Gluten-Free Lemon Thyme Muffins (Vegan)

Moist, light, delicious gluten-free muffins!

Until lockdown I never had any desire to bake. I loved eating baked goods but wasn’t into making them. All that changed being at home not having access to the stores I’d normally go to for my favorite goodies. All sorts of cravings started setting in and I had to get creative! That’s when these lemon thyme muffins were born. I have literally been baking almost everyday and I’m absolutely loving it! I never figured myself to be creative enough to be a good a baking.
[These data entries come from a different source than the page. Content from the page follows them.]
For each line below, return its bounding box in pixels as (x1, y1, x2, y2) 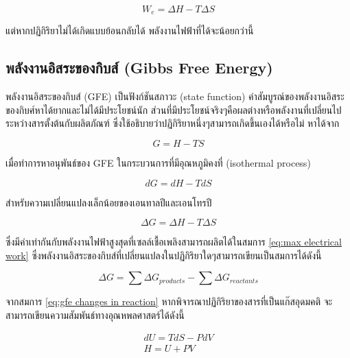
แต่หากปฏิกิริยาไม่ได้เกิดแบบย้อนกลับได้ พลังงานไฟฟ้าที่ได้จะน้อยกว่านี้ (5, 23, 254, 38)
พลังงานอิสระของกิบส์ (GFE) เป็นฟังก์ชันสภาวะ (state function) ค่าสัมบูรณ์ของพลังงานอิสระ (5, 89, 345, 104)
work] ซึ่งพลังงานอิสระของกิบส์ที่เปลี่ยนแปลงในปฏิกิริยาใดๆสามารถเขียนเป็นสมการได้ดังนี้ (5, 248, 322, 262)
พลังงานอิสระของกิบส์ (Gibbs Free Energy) (5, 57, 273, 78)
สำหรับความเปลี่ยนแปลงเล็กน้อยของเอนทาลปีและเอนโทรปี (5, 195, 212, 209)
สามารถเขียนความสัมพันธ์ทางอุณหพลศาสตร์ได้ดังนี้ (5, 308, 185, 322)
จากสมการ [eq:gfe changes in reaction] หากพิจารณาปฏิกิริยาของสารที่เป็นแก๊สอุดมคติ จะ (5, 294, 333, 309)
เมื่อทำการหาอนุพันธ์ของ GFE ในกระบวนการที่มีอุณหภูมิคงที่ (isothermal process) (5, 156, 311, 170)

But apparently if your cravings are bad enough and with a little creative help from Pinterest anything’s possible (insert winky face).

I love to peruse Pinterest for inspiration for new ideas and simple gluten-free/plant-based recipes. If you’re intimidated by the idea of baking or just don’t know where to start this is what I do…. I’ll look over several recipes of something similar to what I’m interested in making. Get an idea of the different ingredients used to create a gluten-free version or plant-based version and then I’ll start experimenting in creating my own version from there. After you do that several times you’ll start getting creative ideas on your own because you’ll have an idea of how to use different ingredients together to get the desired consistency, texture, etc.

If you’ve been following me for a while now then you know I’m all about simple, easy to make, healthy but delicious recipes. I know that’s a tall order but it’s totally doable. If you aren’t already make sure to follow me on Instagram at @justglowingwithhealth where I share what I’m making on the daily keeping it practical.

These gluten-free lemon thyme muffins have it all. They’re:

GLUTEN-FREE

MOIST

EASY TO MAKE

SIMPLE INGREDIENTS

VEGAN

DAIRY-FREE

NUT FREE

REFINED SUGAR FREE

THE PERFECT SNACK

HEALTHY

I’ve never been a muffin kinda girl in general. You know me I love my cookies! But for some odd reason outta the blue I got this mean craving for muffins and I just had to have some. I’d just planted thyme in my garden and it smelled so fresh and aromatic I thought “why not try something different?” Thus the thyme and lemon combo and I have to say I’m absolutely in love with it! It adds a nice subtle zesty, citrus flavor.

These muffins are so moist, light and maintain a nice texture, which for gluten-free is not always easy to find. It’s always a good day when you create a winner on the first try of an experiment! I find baking with oat flour is my flour of choice. If you’re allergic to oats or prefer not eat grains you can substitute it with regular store bought gluten-free all purpose flour, almond flour but it doesn’t rise so well. Otherwise if you’re not gluten-free you can use white flour, spelt or flour of choice. I can’t vouch for any other flour as I have only made it using the oat flour so the taste and texture may change slightly depending on the flour you use.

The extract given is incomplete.